(Extracted entries begins)
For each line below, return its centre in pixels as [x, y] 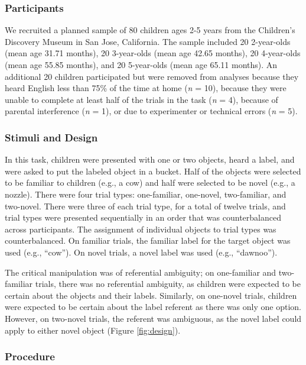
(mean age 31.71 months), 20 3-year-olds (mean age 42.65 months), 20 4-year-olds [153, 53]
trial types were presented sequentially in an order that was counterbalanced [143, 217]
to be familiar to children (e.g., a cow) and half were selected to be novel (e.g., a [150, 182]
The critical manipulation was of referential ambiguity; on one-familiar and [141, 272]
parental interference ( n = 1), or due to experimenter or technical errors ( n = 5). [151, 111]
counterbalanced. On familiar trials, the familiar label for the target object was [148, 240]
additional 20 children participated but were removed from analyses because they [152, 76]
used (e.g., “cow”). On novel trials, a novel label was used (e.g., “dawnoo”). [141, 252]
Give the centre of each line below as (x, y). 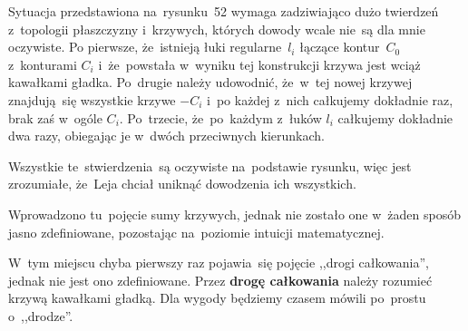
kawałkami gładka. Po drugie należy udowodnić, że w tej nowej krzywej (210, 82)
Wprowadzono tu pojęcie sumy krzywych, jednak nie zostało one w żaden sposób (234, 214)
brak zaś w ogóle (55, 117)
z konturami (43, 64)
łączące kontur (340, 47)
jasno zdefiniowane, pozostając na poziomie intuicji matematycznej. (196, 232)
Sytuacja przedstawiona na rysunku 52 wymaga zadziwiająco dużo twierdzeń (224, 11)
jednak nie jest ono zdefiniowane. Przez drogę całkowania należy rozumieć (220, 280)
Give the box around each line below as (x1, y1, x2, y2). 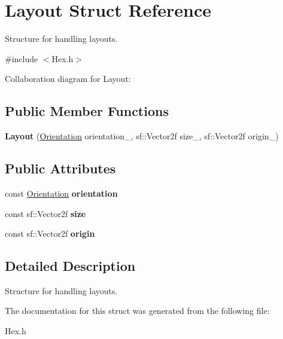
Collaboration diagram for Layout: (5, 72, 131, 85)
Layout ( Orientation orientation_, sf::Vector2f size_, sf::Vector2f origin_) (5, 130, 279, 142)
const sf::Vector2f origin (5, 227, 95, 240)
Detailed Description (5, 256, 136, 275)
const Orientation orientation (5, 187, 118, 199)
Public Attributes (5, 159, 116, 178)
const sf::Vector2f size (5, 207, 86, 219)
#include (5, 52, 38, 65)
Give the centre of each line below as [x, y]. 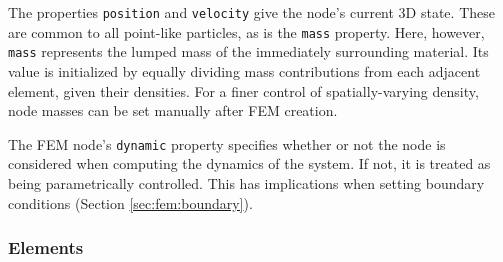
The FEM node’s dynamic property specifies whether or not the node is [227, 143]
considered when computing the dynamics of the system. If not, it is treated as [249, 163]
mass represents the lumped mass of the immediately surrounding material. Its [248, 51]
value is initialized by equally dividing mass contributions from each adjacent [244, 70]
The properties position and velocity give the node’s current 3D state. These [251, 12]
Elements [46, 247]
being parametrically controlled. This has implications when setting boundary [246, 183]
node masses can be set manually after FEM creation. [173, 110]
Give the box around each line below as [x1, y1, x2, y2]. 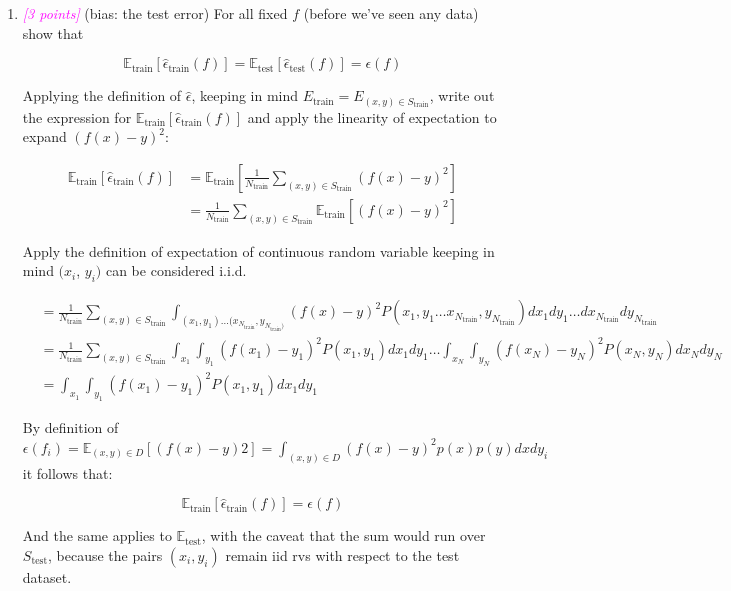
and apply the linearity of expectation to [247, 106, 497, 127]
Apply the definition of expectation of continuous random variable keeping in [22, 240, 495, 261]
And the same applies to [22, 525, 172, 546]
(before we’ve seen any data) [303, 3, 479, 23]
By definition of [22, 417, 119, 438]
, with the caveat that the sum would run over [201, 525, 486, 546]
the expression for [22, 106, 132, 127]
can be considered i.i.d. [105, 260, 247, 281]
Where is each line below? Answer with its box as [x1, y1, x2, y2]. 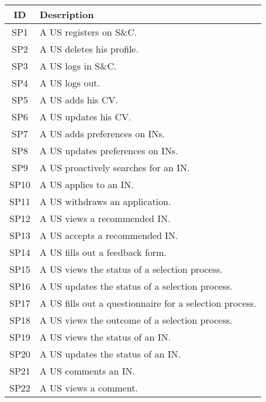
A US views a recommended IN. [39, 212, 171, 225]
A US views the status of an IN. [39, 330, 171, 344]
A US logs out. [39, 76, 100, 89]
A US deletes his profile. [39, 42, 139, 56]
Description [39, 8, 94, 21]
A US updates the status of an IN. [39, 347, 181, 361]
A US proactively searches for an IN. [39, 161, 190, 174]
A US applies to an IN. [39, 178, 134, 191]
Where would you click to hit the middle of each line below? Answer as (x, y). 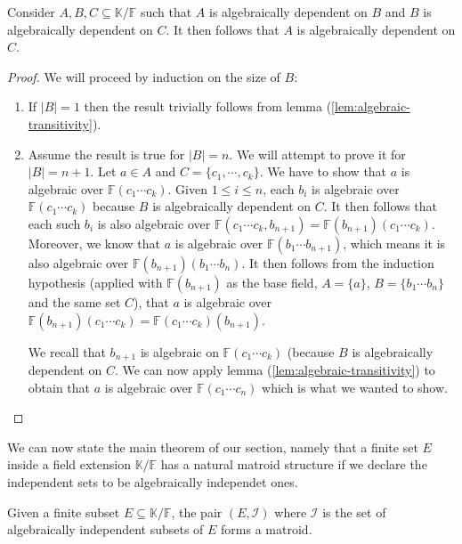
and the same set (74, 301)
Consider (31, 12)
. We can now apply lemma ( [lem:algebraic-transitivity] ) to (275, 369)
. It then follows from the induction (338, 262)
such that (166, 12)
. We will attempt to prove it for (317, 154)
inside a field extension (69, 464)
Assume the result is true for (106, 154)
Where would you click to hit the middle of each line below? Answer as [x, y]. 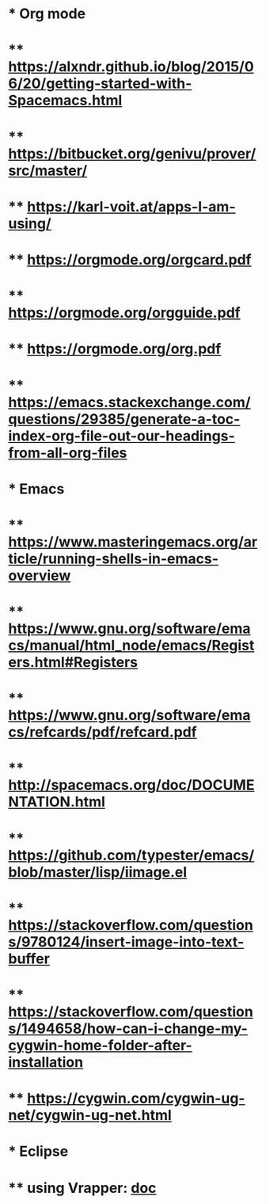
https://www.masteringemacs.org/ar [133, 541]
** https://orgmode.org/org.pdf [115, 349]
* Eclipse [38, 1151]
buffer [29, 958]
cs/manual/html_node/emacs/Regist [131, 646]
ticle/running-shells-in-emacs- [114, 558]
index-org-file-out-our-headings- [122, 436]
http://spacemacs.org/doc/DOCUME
(Extracted entries ends)
**Assigned task**
Since the pictures are not wanted, write out the rest of the data exactly as it reads.

**Exercise solution**
For each line below, return its centre in pixels as [x, y] 
(mean age 31.71 months), 20 3-year-olds (mean age 42.65 months), 20 4-year-olds [153, 53]
trial types were presented sequentially in an order that was counterbalanced [143, 217]
to be familiar to children (e.g., a cow) and half were selected to be novel (e.g., a [150, 182]
The critical manipulation was of referential ambiguity; on one-familiar and [141, 272]
parental interference ( n = 1), or due to experimenter or technical errors ( n = 5). [151, 111]
counterbalanced. On familiar trials, the familiar label for the target object was [148, 240]
additional 20 children participated but were removed from analyses because they [152, 76]
used (e.g., “cow”). On novel trials, a novel label was used (e.g., “dawnoo”). [141, 252]
Give the centre of each line below as (x, y). 
kawałkami gładka. Po drugie należy udowodnić, że w tej nowej krzywej (210, 82)
Wprowadzono tu pojęcie sumy krzywych, jednak nie zostało one w żaden sposób (234, 214)
brak zaś w ogóle (55, 117)
z konturami (43, 64)
łączące kontur (340, 47)
jasno zdefiniowane, pozostając na poziomie intuicji matematycznej. (196, 232)
Sytuacja przedstawiona na rysunku 52 wymaga zadziwiająco dużo twierdzeń (224, 11)
jednak nie jest ono zdefiniowane. Przez drogę całkowania należy rozumieć (220, 280)
Give the box around each line below as (x1, y1, x2, y2). 
Collaboration diagram for Layout: (5, 72, 131, 85)
Layout ( Orientation orientation_, sf::Vector2f size_, sf::Vector2f origin_) (5, 130, 279, 142)
const sf::Vector2f origin (5, 227, 95, 240)
Detailed Description (5, 256, 136, 275)
const Orientation orientation (5, 187, 118, 199)
Public Attributes (5, 159, 116, 178)
const sf::Vector2f size (5, 207, 86, 219)
#include (5, 52, 38, 65)
Give the centre of each line below as [x, y]. 
The FEM node’s dynamic property specifies whether or not the node is [227, 143]
considered when computing the dynamics of the system. If not, it is treated as [249, 163]
mass represents the lumped mass of the immediately surrounding material. Its [248, 51]
value is initialized by equally dividing mass contributions from each adjacent [244, 70]
The properties position and velocity give the node’s current 3D state. These [251, 12]
Elements [46, 247]
being parametrically controlled. This has implications when setting boundary [246, 183]
node masses can be set manually after FEM creation. [173, 110]
Give the box around each line below as [x1, y1, x2, y2]. 
and apply the linearity of expectation to [247, 106, 497, 127]
Apply the definition of expectation of continuous random variable keeping in [22, 240, 495, 261]
And the same applies to [22, 525, 172, 546]
(before we’ve seen any data) [303, 3, 479, 23]
By definition of [22, 417, 119, 438]
, with the caveat that the sum would run over [201, 525, 486, 546]
the expression for [22, 106, 132, 127]
can be considered i.i.d. [105, 260, 247, 281]
Where is each line below? Answer with its box as [x1, y1, x2, y2]. 
A US views a recommended IN. [39, 212, 171, 225]
A US views the status of an IN. [39, 330, 171, 344]
A US logs out. [39, 76, 100, 89]
A US deletes his profile. [39, 42, 139, 56]
Description [39, 8, 94, 21]
A US updates the status of an IN. [39, 347, 181, 361]
A US proactively searches for an IN. [39, 161, 190, 174]
A US applies to an IN. [39, 178, 134, 191]
Where would you click to hit the middle of each line below? Answer as (x, y). 
and the same set (74, 301)
Consider (31, 12)
. We can now apply lemma ( [lem:algebraic-transitivity] ) to (275, 369)
. It then follows from the induction (338, 262)
such that (166, 12)
. We will attempt to prove it for (317, 154)
inside a field extension (69, 464)
Assume the result is true for (106, 154)
Where would you click to hit the middle of each line below? Answer as [x, y]. 
https://www.masteringemacs.org/ar [133, 541]
** https://orgmode.org/org.pdf [115, 349]
* Eclipse [38, 1151]
buffer [29, 958]
cs/manual/html_node/emacs/Regist [131, 646]
ticle/running-shells-in-emacs- [114, 558]
index-org-file-out-our-headings- [122, 436]
http://spacemacs.org/doc/DOCUME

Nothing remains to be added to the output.